REQUIREMENT: For the data that follows, return each line unchanged and drop the pictures.
++++ RECORDS PROVIDED ++++
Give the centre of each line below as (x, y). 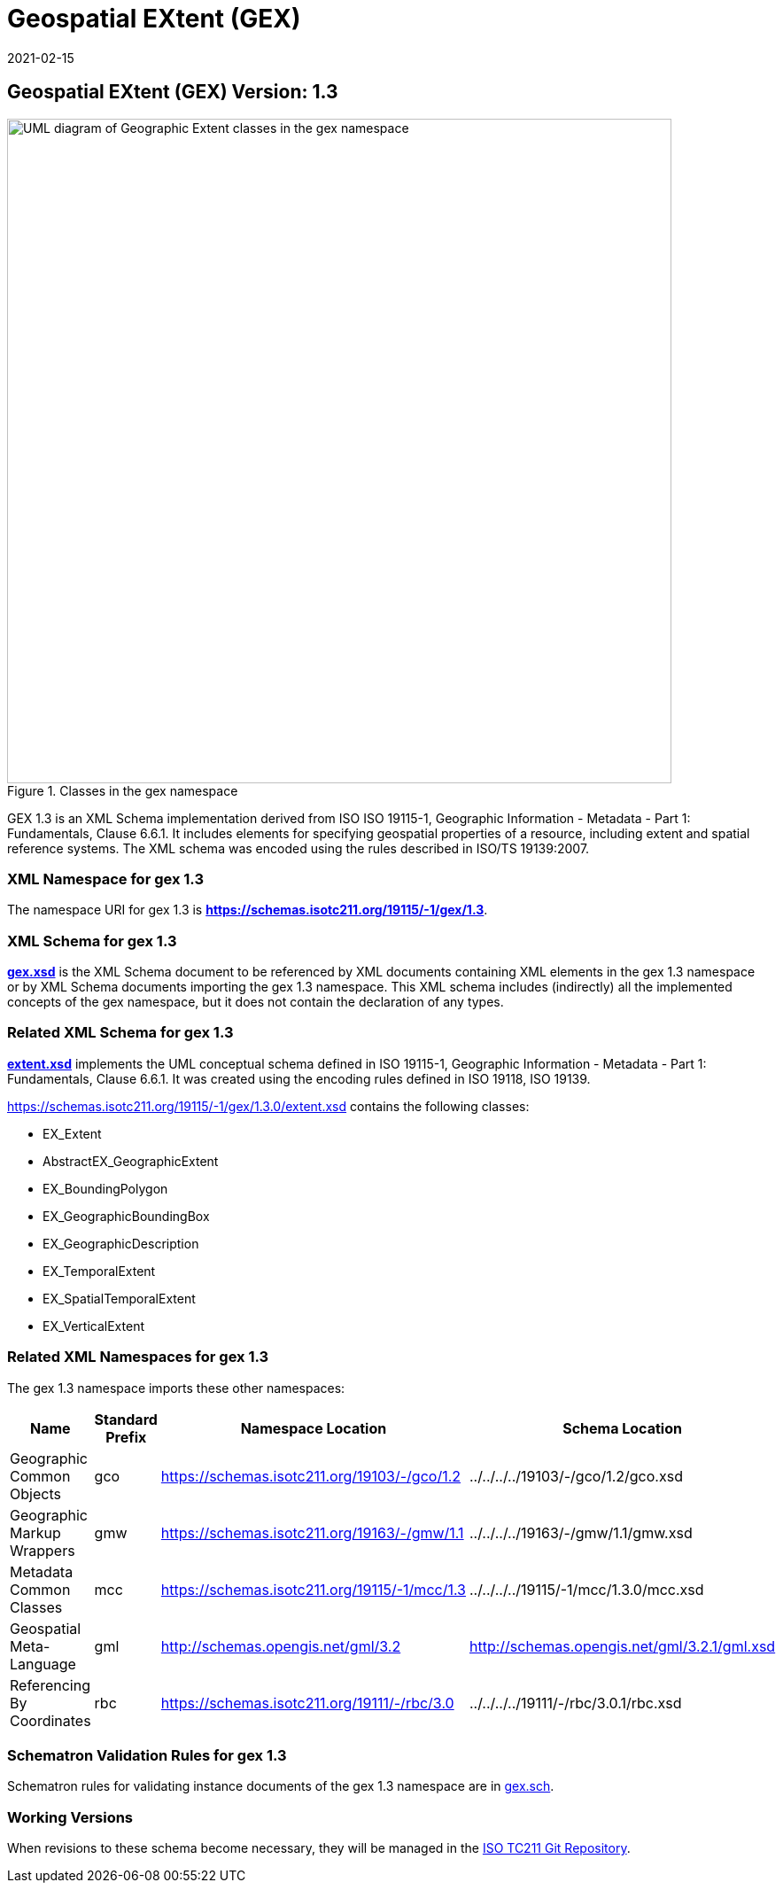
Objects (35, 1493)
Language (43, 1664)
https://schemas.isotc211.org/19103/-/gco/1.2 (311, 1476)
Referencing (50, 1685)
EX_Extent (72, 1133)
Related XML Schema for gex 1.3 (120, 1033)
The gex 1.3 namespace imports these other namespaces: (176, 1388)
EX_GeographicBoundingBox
++++
WRITTEN SOLUTION:
Give the centre of each line below as (x, y). 
Objects (35, 1493)
Language (43, 1664)
https://schemas.isotc211.org/19103/-/gco/1.2 (311, 1476)
Referencing (50, 1685)
EX_Extent (72, 1133)
Related XML Schema for gex 1.3 (120, 1033)
The gex 1.3 namespace imports these other namespaces: (176, 1388)
EX_GeographicBoundingBox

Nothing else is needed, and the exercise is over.